When sunlight reaches the forest floor, medicinal plants and berries flourish. The trees shade and cool the streams, allowing the yearly return of salmon. Jackson said the Tlingit are “salmon people.” The forest canopy shelters deer, moose, and other animals. After years of no logging, Jackson said Kake’s deer population returned.

“Now we can hunt deer on our island,” he said. “We used to have to go to Admiralty Island and hunt our deer over there. And unfortunately, we had an incident where we lost three young men who made a trip over there, and they didn’t make it back. They got lost on the water. So it’s really important, especially going forward now. Food security — we don’t want to lose that again.”

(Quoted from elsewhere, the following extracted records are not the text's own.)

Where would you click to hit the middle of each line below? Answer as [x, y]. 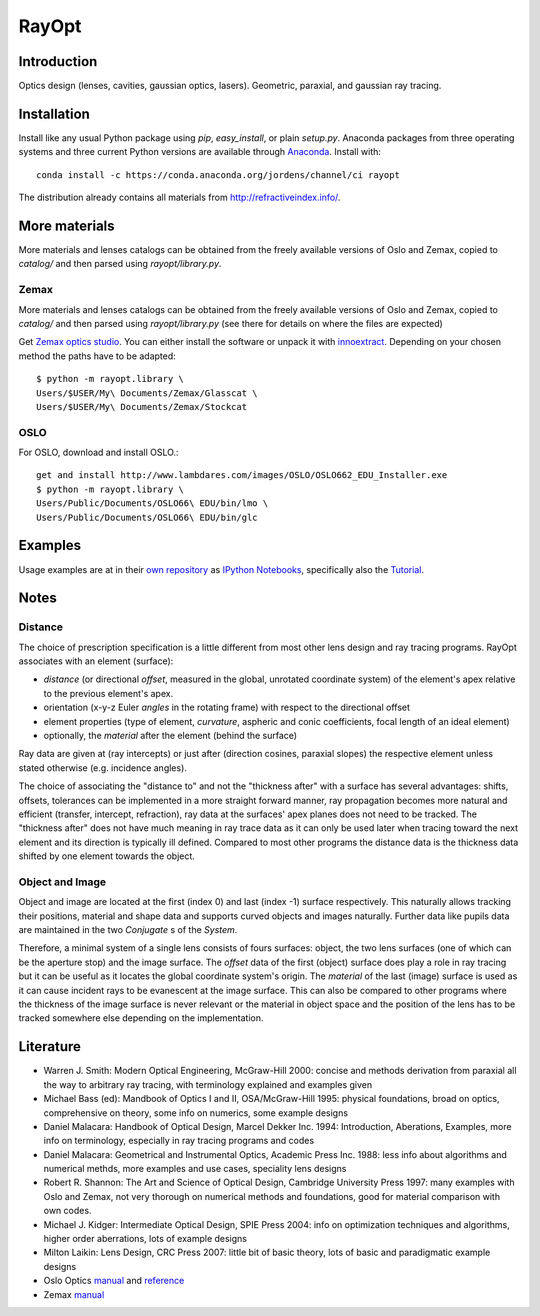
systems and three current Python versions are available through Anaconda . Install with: [200, 152]
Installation [54, 113]
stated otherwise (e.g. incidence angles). [102, 767]
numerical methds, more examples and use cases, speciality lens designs [195, 1169]
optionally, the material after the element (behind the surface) [170, 736]
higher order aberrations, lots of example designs [145, 1239]
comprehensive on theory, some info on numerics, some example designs [196, 1112]
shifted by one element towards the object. [106, 856]
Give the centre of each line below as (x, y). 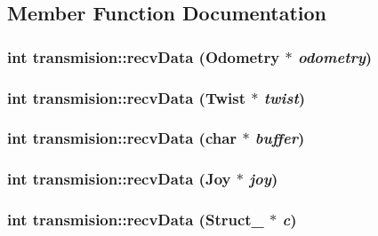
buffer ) (280, 138)
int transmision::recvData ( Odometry (144, 56)
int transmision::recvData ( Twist (127, 97)
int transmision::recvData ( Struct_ (136, 220)
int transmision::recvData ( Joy (119, 179)
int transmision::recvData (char (122, 138)

During the late 1960s and 1970s, annual timber harvests from the Tongass included tree species such as Western hemlock, Sitka spruce, Western red cedar, and Alaska yellow cedar.

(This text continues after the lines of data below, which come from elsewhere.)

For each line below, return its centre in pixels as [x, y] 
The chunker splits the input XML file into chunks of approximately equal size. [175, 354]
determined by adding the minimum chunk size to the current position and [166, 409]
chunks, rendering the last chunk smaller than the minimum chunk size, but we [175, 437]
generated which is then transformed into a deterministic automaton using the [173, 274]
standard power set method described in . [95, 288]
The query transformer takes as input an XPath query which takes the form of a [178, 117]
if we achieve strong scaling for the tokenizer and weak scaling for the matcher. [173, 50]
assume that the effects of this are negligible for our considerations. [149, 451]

Jackson said red cedar is one of the main woods used for carving. He said his father and brother found a stand of red cedar in the 1970s and requested the Forest Service post a “only for cultural use” sign there. The stand of trees remains and is precious to Kake.

“There’s not many big ones left,” he said. “There’s smaller ones that would be good for smaller totems and cutting up for other artwork. What we understand is that the red cedar is very scarce beyond what we have here in Kake. That’s why we hold it pretty close to us.”

Haida master carver Eric Hamar said the trees used by carvers in Kasaan to create canoes and totem poles are 500-600 years old.

“It takes that long to grow them,” Hamar said. “But it takes only a fifth of that time to level off thousands of them. The reality is we won’t be able to replace those within our lifetime. Our totem poles are getting smaller. Canoes aren’t being carved hardly at all. We’re right on the cusp of losing all that kind of stuff anyway. If we allow a culture of extraction to replace entirely our Indigenous cultures and the way that we steward and respect our surroundings, then we’re really allowing totem poles culture and canoe culture and all these sorts of things, we’re allowing that to disappear.”

Hamar said rescinding the Roadless Rule would go against everything he works toward.

In March, he organized Kasaan’s second five-day culture camp. About 350 people attended it at the cultural campus, which includes a tribal hall and carving shed. The culture camps focus on passing down traditional foods and arts. Hamar said he plans to host more in the future, and the goal is to inspire youth to perpetuate their culture on their own, so that culture camps are no longer needed.

Kasaan’s second culture camp took place in March 2025 at the cultural campus and included a totem pole raising. (Photo by Ivalu-Erin Gingrich)

Kasaan’s second culture camp took place in March 2025 at the cultural campus and included a totem pole raising. (Photo by Ivalu-Erin Gingrich)

Hamar is working on an 18-foot dugout canoe to join other dugouts for a journey to Wrangell in July for a totem-pole raising. He is primarily a figure carver, making regalia, rattles, totems, and masks. Hamar said increasing extraction will decrease Indigenous peoples’ ability to use resources in the future.

Implementing the Roadless Rule has allowed Indigenous people to begin reclaiming their culture not only physically but philosophically, Hamar said.

“It’s created a good opportunity for us to look at Southeast or the state as not just a place that we extract resources and ship south or overseas, but as a place that has its own individual culture that’s been here for a very long time and has sprouted out of this place and its unique needs,” he said. “Repealing the Roadless Rule is really working in a direction of changing the culture back into this resource extraction that’s destructive to our individualistic culture that we had here.”

Due to federal uncertainty, other steps in managing the Tongass are being put on hold. The Tongass National Forest Plan Revision will be paused indefinitely after an assessment is submitted this summer, according to Barbara Miranda, acting forest supervisor for the Tongass National Forest.

“After that, we’re in a little bit of an unknown stage, because we don’t know yet if we’re going to be moving forward with the rest of the planning,” she told the Greater Juneau Chamber of Commerce on April 10.

The last comprehensive forest plan revision was completed in 1997. The most recent update was in 2016. Miranda declined to comment on the future of the Roadless Rule.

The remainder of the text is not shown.